Lastly, if you make changes to non-conflicting chunks or attributes, you can rebase without having to resolve any conflicts.

session1 = repo.writable_session(branch="main")
session2 = repo.writable_session(branch="main")

root1 = zarr.group(session1.store)
root2 = zarr.group(session2.store)

root1["data"][3,:] = 3
root2["data"][4,:] = 4

session1.commit(message="Update fourth row of data array")

try:
    session2.rebase(icechunk.ConflictDetector())
    print("Rebase succeeded")
except icechunk.RebaseFailedError as e:
    print(e.conflicts)

session2.commit(message="Update fifth row of data array")

# Rebase succeeded

And now we can see the data in the data array to confirm that the changes were committed correctly.

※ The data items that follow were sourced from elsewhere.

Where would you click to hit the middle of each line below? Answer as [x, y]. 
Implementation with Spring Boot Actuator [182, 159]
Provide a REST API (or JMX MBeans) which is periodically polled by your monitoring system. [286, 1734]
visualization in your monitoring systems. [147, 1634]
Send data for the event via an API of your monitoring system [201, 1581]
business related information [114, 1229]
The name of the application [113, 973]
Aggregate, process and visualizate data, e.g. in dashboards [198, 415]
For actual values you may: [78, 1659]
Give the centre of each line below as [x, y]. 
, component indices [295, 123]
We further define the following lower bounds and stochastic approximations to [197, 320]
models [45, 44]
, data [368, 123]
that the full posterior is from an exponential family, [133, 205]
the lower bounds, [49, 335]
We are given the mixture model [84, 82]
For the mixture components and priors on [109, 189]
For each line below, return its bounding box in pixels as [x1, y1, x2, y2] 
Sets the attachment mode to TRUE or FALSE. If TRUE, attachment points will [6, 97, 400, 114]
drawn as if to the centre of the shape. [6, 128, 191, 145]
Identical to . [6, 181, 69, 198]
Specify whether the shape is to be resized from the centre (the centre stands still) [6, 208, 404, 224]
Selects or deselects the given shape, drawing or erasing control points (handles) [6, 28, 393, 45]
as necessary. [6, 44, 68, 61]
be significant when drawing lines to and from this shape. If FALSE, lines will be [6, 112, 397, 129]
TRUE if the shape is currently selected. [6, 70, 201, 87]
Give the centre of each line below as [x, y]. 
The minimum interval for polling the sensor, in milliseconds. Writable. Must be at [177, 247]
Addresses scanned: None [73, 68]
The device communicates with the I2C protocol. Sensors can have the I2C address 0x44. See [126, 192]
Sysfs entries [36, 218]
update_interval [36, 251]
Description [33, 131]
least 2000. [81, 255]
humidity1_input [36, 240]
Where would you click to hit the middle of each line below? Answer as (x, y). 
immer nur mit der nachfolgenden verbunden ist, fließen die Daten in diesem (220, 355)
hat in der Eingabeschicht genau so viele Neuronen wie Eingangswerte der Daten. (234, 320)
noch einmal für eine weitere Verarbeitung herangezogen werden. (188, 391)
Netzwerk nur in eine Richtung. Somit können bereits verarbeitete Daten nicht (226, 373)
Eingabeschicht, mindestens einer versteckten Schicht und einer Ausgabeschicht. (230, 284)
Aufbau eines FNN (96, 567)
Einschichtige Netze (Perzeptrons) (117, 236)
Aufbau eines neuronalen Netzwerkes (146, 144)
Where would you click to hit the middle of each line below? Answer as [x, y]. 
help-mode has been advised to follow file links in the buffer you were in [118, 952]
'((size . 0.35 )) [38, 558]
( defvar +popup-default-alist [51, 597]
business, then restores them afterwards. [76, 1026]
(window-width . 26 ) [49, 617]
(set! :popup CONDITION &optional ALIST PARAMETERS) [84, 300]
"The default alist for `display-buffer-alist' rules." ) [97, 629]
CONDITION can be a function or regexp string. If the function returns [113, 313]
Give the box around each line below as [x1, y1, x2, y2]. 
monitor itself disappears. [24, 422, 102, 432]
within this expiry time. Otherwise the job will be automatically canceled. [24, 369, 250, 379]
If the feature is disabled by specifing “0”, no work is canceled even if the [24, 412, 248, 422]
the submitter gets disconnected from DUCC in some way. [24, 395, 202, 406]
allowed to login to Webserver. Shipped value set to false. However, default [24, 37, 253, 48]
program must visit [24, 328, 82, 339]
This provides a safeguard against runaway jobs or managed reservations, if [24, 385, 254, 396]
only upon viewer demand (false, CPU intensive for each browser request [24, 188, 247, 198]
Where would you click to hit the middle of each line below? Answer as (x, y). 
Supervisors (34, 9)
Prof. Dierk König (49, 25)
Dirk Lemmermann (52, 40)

session = repo.readonly_session(branch="main")
root = zarr.open_group(session.store, mode="r")
root["data"][:,:]

# array([[1, 2, 2, 2, 2, 2, 2, 2, 2, 2],
#        [0, 0, 0, 0, 0, 0, 0, 0, 0, 0],
#        [0, 0, 0, 0, 0, 0, 0, 0, 0, 0],
#        [3, 3, 3, 3, 3, 3, 3, 3, 3, 3],
#        [4, 4, 4, 4, 4, 4, 4, 4, 4, 4],
#        [0, 0, 0, 0, 0, 0, 0, 0, 0, 0],
#        [0, 0, 0, 0, 0, 0, 0, 0, 0, 0],
#        [0, 0, 0, 0, 0, 0, 0, 0, 0, 0],
#        [0, 0, 0, 0, 0, 0, 0, 0, 0, 0],
#        [0, 0, 0, 0, 0, 0, 0, 0, 0, 0]], dtype=int32)

Limitations

At the moment, the rebase functionality is limited to resolving conflicts with attributes on arrays and groups, and conflicts with chunks in arrays. Other types of conflicts are not able to be resolved by icechunk yet and must be resolved manually.